::: THE RECORDS :::
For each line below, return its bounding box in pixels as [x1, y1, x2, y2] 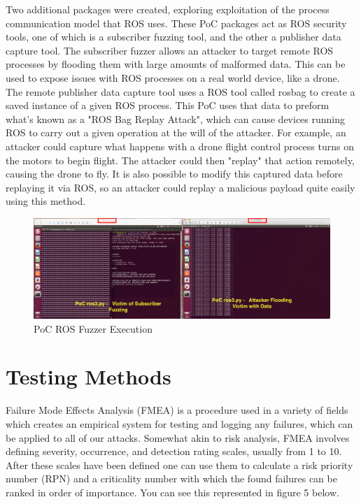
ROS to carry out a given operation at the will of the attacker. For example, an [6, 125, 346, 140]
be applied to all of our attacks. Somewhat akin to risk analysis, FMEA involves [6, 430, 350, 445]
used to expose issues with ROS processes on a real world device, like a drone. [6, 70, 340, 85]
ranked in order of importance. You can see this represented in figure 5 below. [6, 484, 339, 499]
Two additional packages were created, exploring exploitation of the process [6, 2, 330, 16]
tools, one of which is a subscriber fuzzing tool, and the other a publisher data [6, 29, 341, 44]
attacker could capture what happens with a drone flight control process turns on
:::
TASK OBJECTIVE - When you transcribe the lines above, keep every word exact but leave the pictures behind.

SOLVED PROBLEM -
For each line below, return its bounding box in pixels as [x1, y1, x2, y2] 
ROS to carry out a given operation at the will of the attacker. For example, an [6, 125, 346, 140]
be applied to all of our attacks. Somewhat akin to risk analysis, FMEA involves [6, 430, 350, 445]
used to expose issues with ROS processes on a real world device, like a drone. [6, 70, 340, 85]
ranked in order of importance. You can see this represented in figure 5 below. [6, 484, 339, 499]
Two additional packages were created, exploring exploitation of the process [6, 2, 330, 16]
tools, one of which is a subscriber fuzzing tool, and the other a publisher data [6, 29, 341, 44]
attacker could capture what happens with a drone flight control process turns on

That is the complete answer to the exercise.